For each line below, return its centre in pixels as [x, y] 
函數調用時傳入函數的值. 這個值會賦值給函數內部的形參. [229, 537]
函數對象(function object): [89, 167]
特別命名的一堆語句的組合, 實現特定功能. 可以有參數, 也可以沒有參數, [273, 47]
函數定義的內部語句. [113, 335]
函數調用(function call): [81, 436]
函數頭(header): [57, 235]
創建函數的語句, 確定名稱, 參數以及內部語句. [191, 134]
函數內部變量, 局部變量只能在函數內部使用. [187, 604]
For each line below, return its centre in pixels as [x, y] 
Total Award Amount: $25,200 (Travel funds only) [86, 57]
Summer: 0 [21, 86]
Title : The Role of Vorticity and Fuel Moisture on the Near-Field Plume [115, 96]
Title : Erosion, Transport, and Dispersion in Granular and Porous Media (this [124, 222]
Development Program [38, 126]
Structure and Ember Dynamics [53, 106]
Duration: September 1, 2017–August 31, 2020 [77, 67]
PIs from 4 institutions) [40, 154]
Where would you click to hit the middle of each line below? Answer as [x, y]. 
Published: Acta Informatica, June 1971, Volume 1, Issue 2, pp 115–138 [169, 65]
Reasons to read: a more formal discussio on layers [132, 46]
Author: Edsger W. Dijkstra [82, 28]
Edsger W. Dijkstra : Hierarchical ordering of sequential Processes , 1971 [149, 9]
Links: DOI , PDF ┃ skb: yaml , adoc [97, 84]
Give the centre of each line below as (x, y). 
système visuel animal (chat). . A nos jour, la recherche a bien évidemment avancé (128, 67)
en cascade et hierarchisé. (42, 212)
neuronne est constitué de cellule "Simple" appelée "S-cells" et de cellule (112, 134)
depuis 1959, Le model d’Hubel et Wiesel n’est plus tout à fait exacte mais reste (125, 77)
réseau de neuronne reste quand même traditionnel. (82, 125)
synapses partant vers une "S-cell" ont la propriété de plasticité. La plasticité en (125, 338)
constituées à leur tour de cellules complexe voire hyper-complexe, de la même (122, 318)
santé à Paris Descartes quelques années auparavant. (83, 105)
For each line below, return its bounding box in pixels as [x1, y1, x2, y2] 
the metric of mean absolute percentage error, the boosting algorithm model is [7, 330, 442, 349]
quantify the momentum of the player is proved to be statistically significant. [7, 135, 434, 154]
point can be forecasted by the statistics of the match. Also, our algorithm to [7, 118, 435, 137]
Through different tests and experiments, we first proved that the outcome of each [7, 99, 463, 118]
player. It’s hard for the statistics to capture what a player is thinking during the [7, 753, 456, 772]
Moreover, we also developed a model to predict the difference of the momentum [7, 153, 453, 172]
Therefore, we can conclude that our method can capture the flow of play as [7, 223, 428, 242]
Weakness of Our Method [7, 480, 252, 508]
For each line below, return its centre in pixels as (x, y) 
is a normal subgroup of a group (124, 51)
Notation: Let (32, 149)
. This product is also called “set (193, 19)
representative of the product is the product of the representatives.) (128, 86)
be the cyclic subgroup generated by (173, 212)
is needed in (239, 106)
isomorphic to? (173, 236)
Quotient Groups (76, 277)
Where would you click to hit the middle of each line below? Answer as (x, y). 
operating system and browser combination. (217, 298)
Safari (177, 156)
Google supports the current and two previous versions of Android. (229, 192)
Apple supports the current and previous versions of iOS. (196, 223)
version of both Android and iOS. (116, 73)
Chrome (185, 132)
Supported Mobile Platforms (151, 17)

Try it - Write out the line containing "player. It’s hard" and every line after it through the end of the entries. Keep each one exactly as it is, and add nothing.

Solution to this problem -
player. It’s hard for the statistics to capture what a player is thinking during the [7, 753, 456, 772]
Moreover, we also developed a model to predict the difference of the momentum [7, 153, 453, 172]
Therefore, we can conclude that our method can capture the flow of play as [7, 223, 428, 242]
Weakness of Our Method [7, 480, 252, 508]
For each line below, return its centre in pixels as (x, y) 
is a normal subgroup of a group (124, 51)
Notation: Let (32, 149)
. This product is also called “set (193, 19)
representative of the product is the product of the representatives.) (128, 86)
be the cyclic subgroup generated by (173, 212)
is needed in (239, 106)
isomorphic to? (173, 236)
Quotient Groups (76, 277)
Where would you click to hit the middle of each line below? Answer as (x, y). 
operating system and browser combination. (217, 298)
Safari (177, 156)
Google supports the current and two previous versions of Android. (229, 192)
Apple supports the current and previous versions of iOS. (196, 223)
version of both Android and iOS. (116, 73)
Chrome (185, 132)
Supported Mobile Platforms (151, 17)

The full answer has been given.